-- Provided information follows --

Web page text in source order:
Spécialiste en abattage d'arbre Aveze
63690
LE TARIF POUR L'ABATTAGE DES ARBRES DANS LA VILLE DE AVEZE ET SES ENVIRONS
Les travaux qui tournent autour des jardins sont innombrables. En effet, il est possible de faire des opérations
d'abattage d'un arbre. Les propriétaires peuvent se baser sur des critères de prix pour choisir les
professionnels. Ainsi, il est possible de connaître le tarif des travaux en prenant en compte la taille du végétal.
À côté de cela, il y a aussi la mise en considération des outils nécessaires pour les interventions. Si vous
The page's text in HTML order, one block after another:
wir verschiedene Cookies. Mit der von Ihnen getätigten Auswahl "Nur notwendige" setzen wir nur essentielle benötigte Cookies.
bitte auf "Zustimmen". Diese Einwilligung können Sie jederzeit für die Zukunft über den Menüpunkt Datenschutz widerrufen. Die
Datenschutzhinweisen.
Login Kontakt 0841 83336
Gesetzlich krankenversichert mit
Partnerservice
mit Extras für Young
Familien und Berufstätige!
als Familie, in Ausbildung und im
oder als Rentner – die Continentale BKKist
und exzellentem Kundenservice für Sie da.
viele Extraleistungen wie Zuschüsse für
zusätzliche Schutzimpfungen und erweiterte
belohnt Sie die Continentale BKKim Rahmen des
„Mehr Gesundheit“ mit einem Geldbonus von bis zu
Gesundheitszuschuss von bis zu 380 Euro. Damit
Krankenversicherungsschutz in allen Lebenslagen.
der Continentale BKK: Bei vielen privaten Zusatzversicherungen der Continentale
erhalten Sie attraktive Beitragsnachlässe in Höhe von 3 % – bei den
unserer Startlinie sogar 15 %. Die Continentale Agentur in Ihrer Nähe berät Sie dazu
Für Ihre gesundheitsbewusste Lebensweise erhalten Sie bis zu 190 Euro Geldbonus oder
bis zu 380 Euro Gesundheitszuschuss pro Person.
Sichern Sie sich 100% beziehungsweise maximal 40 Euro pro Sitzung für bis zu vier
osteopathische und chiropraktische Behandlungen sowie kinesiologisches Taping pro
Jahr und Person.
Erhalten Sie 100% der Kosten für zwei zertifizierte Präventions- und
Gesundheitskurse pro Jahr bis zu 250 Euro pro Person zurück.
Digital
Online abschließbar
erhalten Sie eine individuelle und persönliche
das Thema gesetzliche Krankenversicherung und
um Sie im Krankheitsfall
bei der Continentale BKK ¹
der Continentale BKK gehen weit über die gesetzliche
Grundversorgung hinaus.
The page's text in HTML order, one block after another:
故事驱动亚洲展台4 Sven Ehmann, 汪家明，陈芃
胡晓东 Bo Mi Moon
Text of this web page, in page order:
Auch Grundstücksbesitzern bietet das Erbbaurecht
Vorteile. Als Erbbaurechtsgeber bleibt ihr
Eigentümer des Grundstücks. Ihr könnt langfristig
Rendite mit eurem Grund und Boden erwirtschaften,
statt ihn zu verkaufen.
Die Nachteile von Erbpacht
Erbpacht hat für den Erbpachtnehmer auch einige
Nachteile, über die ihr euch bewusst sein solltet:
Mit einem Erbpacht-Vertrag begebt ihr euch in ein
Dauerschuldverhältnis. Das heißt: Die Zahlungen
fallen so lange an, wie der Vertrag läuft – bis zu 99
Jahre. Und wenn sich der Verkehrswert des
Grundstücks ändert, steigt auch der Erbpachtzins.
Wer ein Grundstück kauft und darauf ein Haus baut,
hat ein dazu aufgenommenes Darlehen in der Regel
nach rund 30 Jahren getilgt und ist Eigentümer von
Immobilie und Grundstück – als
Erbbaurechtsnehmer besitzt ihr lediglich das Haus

-- Provided information concluded --

**What is needed**
What is needed is an exact copy of every entry.

**Solution below**
Web page text in source order:
Spécialiste en abattage d'arbre Aveze
63690
LE TARIF POUR L'ABATTAGE DES ARBRES DANS LA VILLE DE AVEZE ET SES ENVIRONS
Les travaux qui tournent autour des jardins sont innombrables. En effet, il est possible de faire des opérations
d'abattage d'un arbre. Les propriétaires peuvent se baser sur des critères de prix pour choisir les
professionnels. Ainsi, il est possible de connaître le tarif des travaux en prenant en compte la taille du végétal.
À côté de cela, il y a aussi la mise en considération des outils nécessaires pour les interventions. Si vous
The page's text in HTML order, one block after another:
wir verschiedene Cookies. Mit der von Ihnen getätigten Auswahl "Nur notwendige" setzen wir nur essentielle benötigte Cookies.
bitte auf "Zustimmen". Diese Einwilligung können Sie jederzeit für die Zukunft über den Menüpunkt Datenschutz widerrufen. Die
Datenschutzhinweisen.
Login Kontakt 0841 83336
Gesetzlich krankenversichert mit
Partnerservice
mit Extras für Young
Familien und Berufstätige!
als Familie, in Ausbildung und im
oder als Rentner – die Continentale BKKist
und exzellentem Kundenservice für Sie da.
viele Extraleistungen wie Zuschüsse für
zusätzliche Schutzimpfungen und erweiterte
belohnt Sie die Continentale BKKim Rahmen des
„Mehr Gesundheit“ mit einem Geldbonus von bis zu
Gesundheitszuschuss von bis zu 380 Euro. Damit
Krankenversicherungsschutz in allen Lebenslagen.
der Continentale BKK: Bei vielen privaten Zusatzversicherungen der Continentale
erhalten Sie attraktive Beitragsnachlässe in Höhe von 3 % – bei den
unserer Startlinie sogar 15 %. Die Continentale Agentur in Ihrer Nähe berät Sie dazu
Für Ihre gesundheitsbewusste Lebensweise erhalten Sie bis zu 190 Euro Geldbonus oder
bis zu 380 Euro Gesundheitszuschuss pro Person.
Sichern Sie sich 100% beziehungsweise maximal 40 Euro pro Sitzung für bis zu vier
osteopathische und chiropraktische Behandlungen sowie kinesiologisches Taping pro
Jahr und Person.
Erhalten Sie 100% der Kosten für zwei zertifizierte Präventions- und
Gesundheitskurse pro Jahr bis zu 250 Euro pro Person zurück.
Digital
Online abschließbar
erhalten Sie eine individuelle und persönliche
das Thema gesetzliche Krankenversicherung und
um Sie im Krankheitsfall
bei der Continentale BKK ¹
der Continentale BKK gehen weit über die gesetzliche
Grundversorgung hinaus.
The page's text in HTML order, one block after another:
故事驱动亚洲展台4 Sven Ehmann, 汪家明，陈芃
胡晓东 Bo Mi Moon
Text of this web page, in page order:
Auch Grundstücksbesitzern bietet das Erbbaurecht
Vorteile. Als Erbbaurechtsgeber bleibt ihr
Eigentümer des Grundstücks. Ihr könnt langfristig
Rendite mit eurem Grund und Boden erwirtschaften,
statt ihn zu verkaufen.
Die Nachteile von Erbpacht
Erbpacht hat für den Erbpachtnehmer auch einige
Nachteile, über die ihr euch bewusst sein solltet:
Mit einem Erbpacht-Vertrag begebt ihr euch in ein
Dauerschuldverhältnis. Das heißt: Die Zahlungen
fallen so lange an, wie der Vertrag läuft – bis zu 99
Jahre. Und wenn sich der Verkehrswert des
Grundstücks ändert, steigt auch der Erbpachtzins.
Wer ein Grundstück kauft und darauf ein Haus baut,
hat ein dazu aufgenommenes Darlehen in der Regel
nach rund 30 Jahren getilgt und ist Eigentümer von
Immobilie und Grundstück – als
Erbbaurechtsnehmer besitzt ihr lediglich das Haus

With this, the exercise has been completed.